2019 Climate Strikers, from https://www.flickr.com/photos/135433887@N02/33716537498

Returning to Marx, again and again, is imperative: Marx's central problem is today's central problem. Everywhere capitalist production wreaks havoc on the environment, impoverishes workers, enslaves and starves humans and animals, and — for the lucky few — provides equal parts boredom and cruelty. If wasteful, unjust, and inhumane production is the central regime of capitalism, then ecological, just, and humane production will be the central achievement of communism. Socialism — if the concept is to be worth anything — and climate strikes — if their action is to be worth anything — must take up this idea of ecological, just, and humane production. The concept of “production” is, after all, one readily understood by anyone unwilling or unable to conceive of alternatives to capitalism. It can therefore serve as a starting point in the transition to “the only society in which the genuine and free development of individuals ceases to be a mere phrase” and where “the necessary solidarity of the free development of all” leads to “the universal character of the activity of individuals on the basis of the existing productive forces.”[i]
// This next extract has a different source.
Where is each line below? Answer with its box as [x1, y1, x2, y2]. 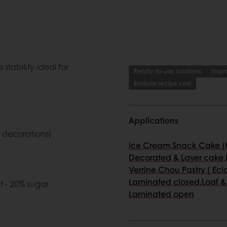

“Planning” versus socialism

Above all, socialism has nothing to do with a planned economy. It would not even be necessary to combat this right-wing bogeyman if it were not for the unfortunate fact that even advocates of socialism often conflate the two. Thus in contemporary American debates about socialism, the latter is often characterized as “a system of completely marketless economic planning.”[ii] In the context of climate change, others advocate “the transformation of the entire economy, including transportation, industrial production, etc. through such planning” as will secure the future survival of humans and animals alike.[iii] Such planning may well be driven by worker cooperatives, and indeed is envisioned to be democratic rather than bureaucratic — but it remains planning nonetheless. The history of the Soviet Union, on the other hand, seems to likewise confirm that socialism is essentially a planned state economy, from Stalin's five-year plans to Gorbachev's ill-fated at attempts at reform from above in Glasnost and Perestroika.

Nevertheless, a planned economy is by no means the essence of socialism. Indeed, it is not even a constitutive aspect of it. Socialism cannot be defined in terms of “planning, economic rationality, social justice, the 'logic of needs', etc.”[iv] If it is defined as such, as it was when “the decadent bureaucracies of the Soviet bloc” reinforced “the only kind of centralized planning they [could] conceive of” in the 1968 crackdown on Czech dissent, it inevitably has “to turn once again to the methods of capitalism.”[v] A planned economy lapses back into a capitalist economy because its fundamental tenets — allocation of scarce resources, maximization of output, rational production — are those of the capitalist economy.[vi]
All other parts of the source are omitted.